The Telegraph - Calcutta (Kolkata) | Metro | Timeout

Recent measures of globalisation have allowed for an intensity of distribution, creating a shared database of ideas, images and location. Yet, they have also strengthened the flow and distribution of iconography from which has developed a visual vernacular and an international language with readings regulated by reference and ethics. Amrita Sher-Gill (1913-1941) was perhaps the first modern artist who employed cross-cultural references in her works. Besides Paris, the ongoing exhibition, brings together the work of 18 artists of Indian origin who currently live and work in Paris. It offers a chance to investigate the language they have developed, its metaphysical resolve and the intensity of the connection that stretches between France and India. It also marks a necessity to address art history and to examine the long and historical art relationships shared between Europe and India.
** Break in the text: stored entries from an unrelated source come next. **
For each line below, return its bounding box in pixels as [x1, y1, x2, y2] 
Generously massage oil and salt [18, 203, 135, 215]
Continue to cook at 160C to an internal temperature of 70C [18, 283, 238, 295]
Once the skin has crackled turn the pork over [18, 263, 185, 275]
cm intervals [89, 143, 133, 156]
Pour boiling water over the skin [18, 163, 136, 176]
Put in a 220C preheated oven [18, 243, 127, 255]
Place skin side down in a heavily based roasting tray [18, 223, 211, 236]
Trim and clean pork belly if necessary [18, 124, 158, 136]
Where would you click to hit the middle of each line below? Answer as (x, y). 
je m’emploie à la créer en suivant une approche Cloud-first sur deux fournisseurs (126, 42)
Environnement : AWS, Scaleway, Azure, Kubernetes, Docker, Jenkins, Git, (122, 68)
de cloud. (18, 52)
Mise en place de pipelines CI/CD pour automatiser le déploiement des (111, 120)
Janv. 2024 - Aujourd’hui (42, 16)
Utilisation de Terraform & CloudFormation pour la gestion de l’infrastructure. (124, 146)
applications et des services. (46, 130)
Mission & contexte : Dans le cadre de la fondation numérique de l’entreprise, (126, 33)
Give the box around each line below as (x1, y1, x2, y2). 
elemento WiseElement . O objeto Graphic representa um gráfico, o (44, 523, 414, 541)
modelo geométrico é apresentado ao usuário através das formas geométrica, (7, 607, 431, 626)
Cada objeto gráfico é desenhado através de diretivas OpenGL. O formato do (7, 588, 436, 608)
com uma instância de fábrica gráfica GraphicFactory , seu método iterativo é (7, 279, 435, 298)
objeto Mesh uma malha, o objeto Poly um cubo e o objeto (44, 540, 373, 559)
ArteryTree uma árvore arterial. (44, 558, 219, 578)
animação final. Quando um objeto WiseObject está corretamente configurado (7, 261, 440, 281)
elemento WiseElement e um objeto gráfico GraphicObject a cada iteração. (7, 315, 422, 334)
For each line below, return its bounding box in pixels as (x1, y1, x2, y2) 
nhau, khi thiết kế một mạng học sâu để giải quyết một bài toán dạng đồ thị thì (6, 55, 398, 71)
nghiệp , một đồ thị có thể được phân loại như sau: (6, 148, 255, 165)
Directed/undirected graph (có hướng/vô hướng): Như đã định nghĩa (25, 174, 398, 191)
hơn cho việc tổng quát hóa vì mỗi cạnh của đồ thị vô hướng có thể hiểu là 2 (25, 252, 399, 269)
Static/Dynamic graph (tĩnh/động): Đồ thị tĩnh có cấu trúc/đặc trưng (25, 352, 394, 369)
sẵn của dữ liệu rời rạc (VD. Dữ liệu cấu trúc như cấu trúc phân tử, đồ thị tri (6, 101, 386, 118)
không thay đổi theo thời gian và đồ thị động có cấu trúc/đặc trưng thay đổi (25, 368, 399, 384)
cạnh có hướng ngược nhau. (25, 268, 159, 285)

Sacred Modernities (Participants: Narayanan Akkitham, Sujata Bajaj, Anju Chaudhuri, Rajendra Dhawan, Lakshmi Dutt, Bhawani Katoch, S.H. Raza, Inderjeet Sahdev and Viswanandan Velu), the first section of the show, displays a range of making and mark-making that have restrained varieties and hues but are continual visitations to specific notations on abstract and symbolic forms that allude to various philosophical speculations. The works in Celestial Bodies (Participants: Sakti Burman, Maya Burman, Madhu Mangal Basu, Utpal Chakraborty, Debesh Goswami, Gadadhar Ojha, Sharmila Roy, Nitin Shroff and Jiwan Singh) display the development of a terse language that borrows and haunts the Indo-European traditions. Curator: Shaheen Merali.